Dataset records:
□ □ □
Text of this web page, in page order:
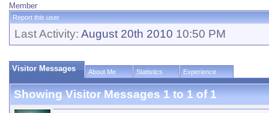
Member
Report this user
Last Activity: August 20th 2010 10:50 PM
Visitor Messages About Me Statistics Experience
Showing Visitor Messages 1 to1of1
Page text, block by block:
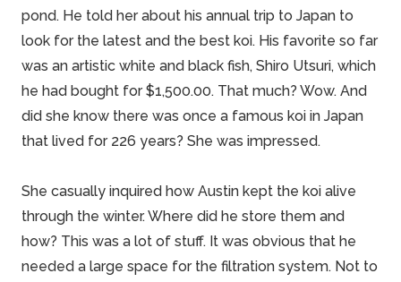
pond. He told her about his annual trip to Japan to
look for the latest and the best koi. His favorite so far
was an artistic white and black fish, Shiro Utsuri, which
he had bought for $1,500.00. That much? Wow. And
did she know there was once a famous koi in Japan
that lived for 226 years? She was impressed.
She casually inquired how Austin kept the koi alive
through the winter. Where did he store them and
how? This was a lot of stuff. It was obvious that he
needed a large space for the filtration system. Not to
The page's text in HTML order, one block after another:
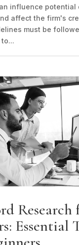
influence potential
affect the firm's
must be
Research
Essential
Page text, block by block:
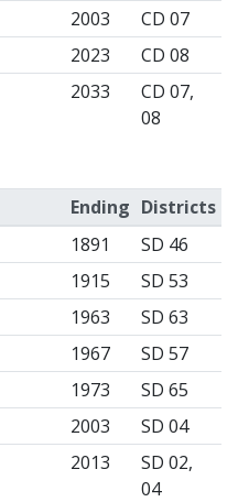
2003
CD 07
2023
CD 08
2033
CD 07,
08
Ending Districts
1891
SD 46
1915
SD 53
1963
SD 63
1967
SD 57
1973
SD 65
2003
SD 04
2013
SD 02,
04
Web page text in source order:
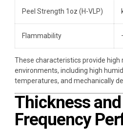
Peel Strength 1oz (H-VLP)
Flammability
These characteristics provide high
environments, including high
temperatures, and mechanically
Thickness
Frequency
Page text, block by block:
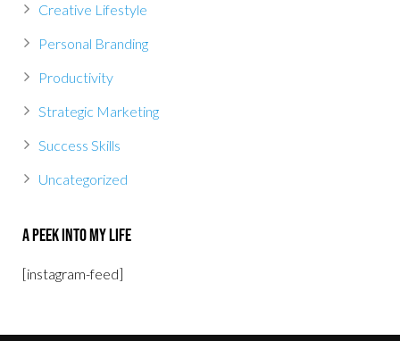
Creative Lifestyle
Personal Branding
Productivity
Strategic Marketing
Success Skills
Uncategorized
A Peek Into My Life
[instagram-feed]
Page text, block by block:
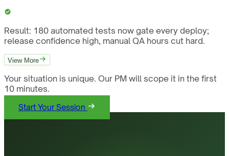
Result: 180 automated tests now gate every deploy;
release confidence high, manual QA hours cut hard.
View More
Your situation is unique. Our PM will scope it in the first
10 minutes.
Start Your Session
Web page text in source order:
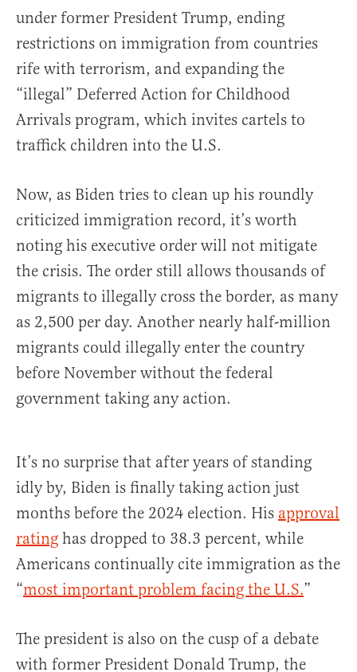
under former President Trump, ending
restrictions on immigration from countries
rife with terrorism, and expanding the
“illegal” Deferred Action for Childhood
Arrivals program, which invites cartels to
traffick children into the U.S.
Now, as Biden tries to clean up his roundly
criticized immigration record, it’s worth
noting his executive order will not mitigate
the crisis. The order still allows thousands of
migrants to illegally cross the border, as many
as 2,500 per day. Another nearly half-million
migrants could illegally enter the country
before November without the federal
government taking any action.
It’s no surprise that after years of standing
idly by, Biden is finally taking action just
months before the 2024 election. His approval
rating has dropped to 38.3 percent, while
Americans continually cite immigration as the
“most important problem facing the U.S.”
The president is also on the cusp of a debate
with former President Donald Trump, the
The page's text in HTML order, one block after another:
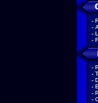
-
-
-
-
-
-
-
-
-
-
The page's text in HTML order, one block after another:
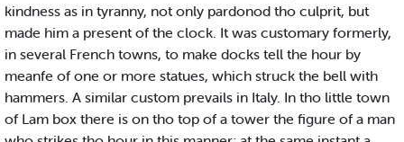
kindness as in tyranny, not only pardonod tho culprit, but
made him a present of the clock. It was customary formerly,
in several French towns, to make docks tell the hour by
meanfe of one or more statues, which struck the bell with
hammers. A similar custom prevails in Italy. In tho little town
of Lam box there is on tho top of a tower the figure of a man
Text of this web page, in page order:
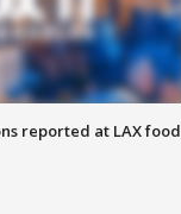
reported at LAX food
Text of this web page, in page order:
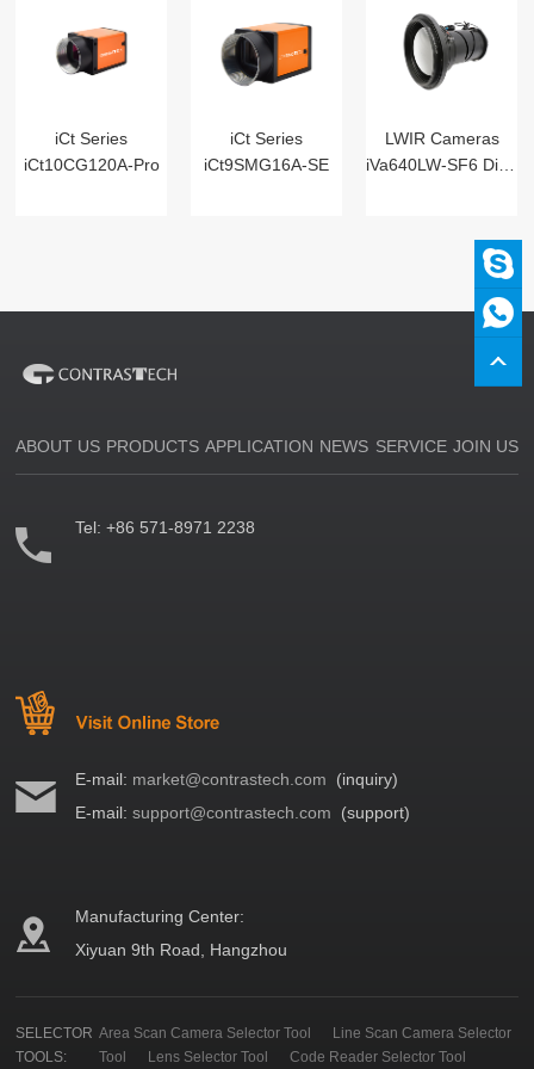
iCt Series
iCt10CG120A-Pro
iCt Series
iCt9SMG16A-SE
LWIR Cameras
iVa640LW-SF6 Digital
ABOUT US PRODUCTS APPLICATION NEWS SERVICE JOIN US
Tel:+86 571-8971 2238
E-mail: market@contrastech.com (inquiry)
E-mail:support@contrastech.com (support)
Manufacturing Center:
Xiyuan 9th Road, Hangzhou
SELECTOR
TOOLS:
Area Scan Camera Selector Tool
Line Scan Camera Selector
Tool
Lens Selector Tool Code Reader Selector Tool
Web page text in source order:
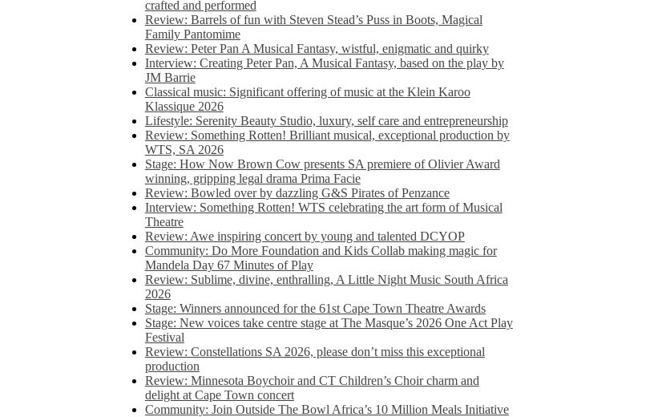
crafted and performed
Review: Barrels of fun with Steven Stead’s Puss in Boots, Magical
Family Pantomime
Review: Peter Pan A Musical Fantasy, wistful, enigmatic and quirky
Interview: Creating Peter Pan, A Musical Fantasy, based on the play by
JM Barrie
Classical music: Significant offering of music at the Klein Karoo
Klassique 2026
Lifestyle: Serenity Beauty Studio, luxury, self care and entrepreneurship
Review: Something Rotten! Brilliant musical, exceptional production by
WTS, SA 2026
Stage: How Now Brown Cow presents SA premiere of Olivier Award
winning, gripping legal drama Prima Facie
Review: Bowled over by dazzling G&S Pirates of Penzance
Interview: Something Rotten! WTS celebrating the art form of Musical
Theatre
Review: Awe inspiring concert by young and talented DCYOP
Community: Do More Foundation and Kids Collab making magic for
Mandela Day 67 Minutes of Play
Review: Sublime, divine, enthralling, A Little Night Music South Africa
2026
Stage: Winners announced for the 61st Cape Town Theatre Awards
Stage: New voices take centre stage at The Masque’s 2026 One Act Play
Festival
Review: Constellations SA 2026, please don’t miss this exceptional
production
Review: Minnesota Boychoir and CT Children’s Choir charm and
delight at Cape Town concert
Community: Join Outside The Bowl Africa’s 10 Million Meals Initiative
□ □ □
__WORK REQUEST__: Scan the records for the string "exceptional" and show every line that contains it.

__FINISHED EXERCISE__:
Review: Something Rotten! Brilliant musical, exceptional production by
Review: Constellations SA 2026, please don’t miss this exceptional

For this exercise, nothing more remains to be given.